**Task instructions:** Please print, exactly, only the lines in the entries below from the line that has "Here you can" through the line that has "least as well". Pictures don't go in.

Stored items:
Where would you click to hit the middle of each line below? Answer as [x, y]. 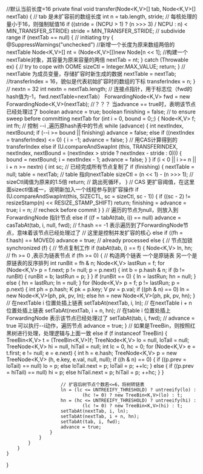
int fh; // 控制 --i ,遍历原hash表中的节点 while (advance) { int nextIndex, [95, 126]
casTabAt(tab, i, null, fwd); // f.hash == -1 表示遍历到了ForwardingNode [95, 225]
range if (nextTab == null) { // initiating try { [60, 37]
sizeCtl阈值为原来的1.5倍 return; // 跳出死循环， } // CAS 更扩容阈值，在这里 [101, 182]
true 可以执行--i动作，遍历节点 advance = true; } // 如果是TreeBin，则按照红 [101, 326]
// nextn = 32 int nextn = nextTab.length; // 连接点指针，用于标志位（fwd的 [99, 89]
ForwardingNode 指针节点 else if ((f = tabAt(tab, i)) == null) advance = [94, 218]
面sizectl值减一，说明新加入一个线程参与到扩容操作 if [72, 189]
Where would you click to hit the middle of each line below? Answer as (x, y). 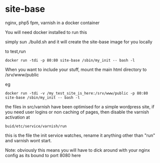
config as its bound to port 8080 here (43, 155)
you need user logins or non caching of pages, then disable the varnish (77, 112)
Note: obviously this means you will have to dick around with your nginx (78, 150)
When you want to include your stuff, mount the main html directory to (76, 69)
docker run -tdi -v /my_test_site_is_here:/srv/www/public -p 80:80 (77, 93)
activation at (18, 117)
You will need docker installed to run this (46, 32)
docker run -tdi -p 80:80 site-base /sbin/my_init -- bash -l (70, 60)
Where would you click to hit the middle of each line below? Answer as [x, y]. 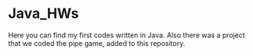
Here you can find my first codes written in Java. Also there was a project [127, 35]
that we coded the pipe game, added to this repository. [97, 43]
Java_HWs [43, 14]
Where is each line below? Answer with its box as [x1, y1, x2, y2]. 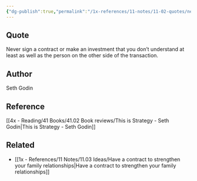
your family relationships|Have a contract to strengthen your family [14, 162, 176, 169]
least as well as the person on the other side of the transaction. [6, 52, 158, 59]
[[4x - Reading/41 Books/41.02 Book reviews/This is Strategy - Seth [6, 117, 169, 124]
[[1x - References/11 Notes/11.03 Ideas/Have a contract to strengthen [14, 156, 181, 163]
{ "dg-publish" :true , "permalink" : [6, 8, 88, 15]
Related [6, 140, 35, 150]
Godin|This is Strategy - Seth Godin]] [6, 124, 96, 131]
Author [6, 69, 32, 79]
* * *
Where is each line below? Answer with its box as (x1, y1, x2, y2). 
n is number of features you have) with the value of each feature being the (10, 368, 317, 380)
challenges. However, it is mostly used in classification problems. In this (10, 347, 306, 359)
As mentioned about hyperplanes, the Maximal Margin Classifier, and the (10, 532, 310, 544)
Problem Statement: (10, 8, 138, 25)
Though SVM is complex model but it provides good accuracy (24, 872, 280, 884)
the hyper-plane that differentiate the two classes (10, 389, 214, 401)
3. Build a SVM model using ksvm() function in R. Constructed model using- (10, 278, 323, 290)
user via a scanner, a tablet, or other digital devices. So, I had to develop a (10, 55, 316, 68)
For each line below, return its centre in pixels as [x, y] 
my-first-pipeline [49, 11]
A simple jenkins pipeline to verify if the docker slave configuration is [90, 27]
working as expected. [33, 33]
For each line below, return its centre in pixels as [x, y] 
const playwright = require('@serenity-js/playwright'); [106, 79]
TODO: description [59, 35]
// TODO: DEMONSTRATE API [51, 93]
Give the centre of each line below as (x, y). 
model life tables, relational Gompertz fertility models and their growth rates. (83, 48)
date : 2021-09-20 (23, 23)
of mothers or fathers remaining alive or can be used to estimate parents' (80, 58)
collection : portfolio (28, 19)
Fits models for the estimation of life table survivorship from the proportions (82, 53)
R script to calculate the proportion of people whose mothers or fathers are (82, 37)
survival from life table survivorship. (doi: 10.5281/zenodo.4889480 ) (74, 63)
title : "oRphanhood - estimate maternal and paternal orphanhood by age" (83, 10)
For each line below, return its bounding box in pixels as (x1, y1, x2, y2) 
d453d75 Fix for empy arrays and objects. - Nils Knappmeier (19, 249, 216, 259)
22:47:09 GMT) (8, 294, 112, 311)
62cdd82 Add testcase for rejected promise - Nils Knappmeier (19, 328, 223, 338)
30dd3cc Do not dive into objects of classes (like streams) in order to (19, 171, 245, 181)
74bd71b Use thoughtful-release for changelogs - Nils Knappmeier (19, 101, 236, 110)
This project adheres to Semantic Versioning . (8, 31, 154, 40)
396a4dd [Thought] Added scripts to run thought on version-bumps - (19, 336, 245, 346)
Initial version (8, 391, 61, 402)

**Answer section:**
Here you can find my first codes written in Java. Also there was a project [127, 35]
that we coded the pipe game, added to this repository. [97, 43]
Java_HWs [43, 14]
Where is each line below? Answer with its box as [x1, y1, x2, y2]. 
your family relationships|Have a contract to strengthen your family [14, 162, 176, 169]
least as well as the person on the other side of the transaction. [6, 52, 158, 59]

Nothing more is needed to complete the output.